**TASK DETAILS**
For this listing, report how many lines contain the string "Signs", using only a number.

**PROVIDED RECORDS**

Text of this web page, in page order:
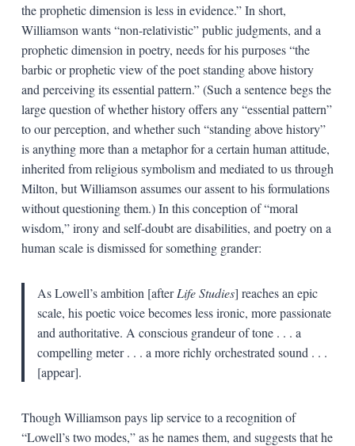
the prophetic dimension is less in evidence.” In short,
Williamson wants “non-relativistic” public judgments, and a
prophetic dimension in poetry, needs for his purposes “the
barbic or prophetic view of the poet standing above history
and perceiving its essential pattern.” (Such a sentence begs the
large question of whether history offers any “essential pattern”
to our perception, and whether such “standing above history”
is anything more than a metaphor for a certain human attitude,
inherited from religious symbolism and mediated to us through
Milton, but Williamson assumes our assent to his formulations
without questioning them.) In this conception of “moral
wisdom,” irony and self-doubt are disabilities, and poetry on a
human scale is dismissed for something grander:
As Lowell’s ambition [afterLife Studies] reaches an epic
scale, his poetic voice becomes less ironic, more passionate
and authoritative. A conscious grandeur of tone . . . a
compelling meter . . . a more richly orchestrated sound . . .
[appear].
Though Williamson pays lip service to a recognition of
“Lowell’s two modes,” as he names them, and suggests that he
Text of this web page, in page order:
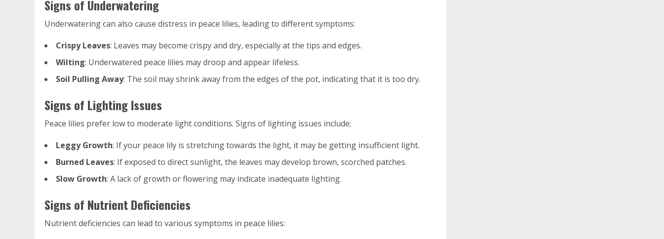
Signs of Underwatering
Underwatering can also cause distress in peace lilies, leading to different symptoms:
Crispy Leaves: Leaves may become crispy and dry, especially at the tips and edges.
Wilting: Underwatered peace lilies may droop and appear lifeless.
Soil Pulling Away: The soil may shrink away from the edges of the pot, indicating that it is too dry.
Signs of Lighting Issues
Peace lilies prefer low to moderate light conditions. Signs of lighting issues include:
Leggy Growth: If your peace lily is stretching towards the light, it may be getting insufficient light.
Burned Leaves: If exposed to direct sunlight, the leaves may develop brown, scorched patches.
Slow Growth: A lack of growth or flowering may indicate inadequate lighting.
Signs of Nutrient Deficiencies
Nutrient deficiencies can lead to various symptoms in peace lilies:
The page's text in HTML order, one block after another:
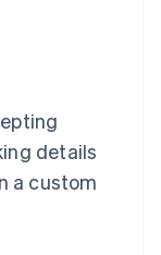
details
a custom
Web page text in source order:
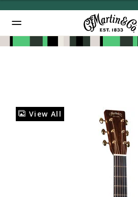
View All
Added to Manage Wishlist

**WRITTEN REPLY**
4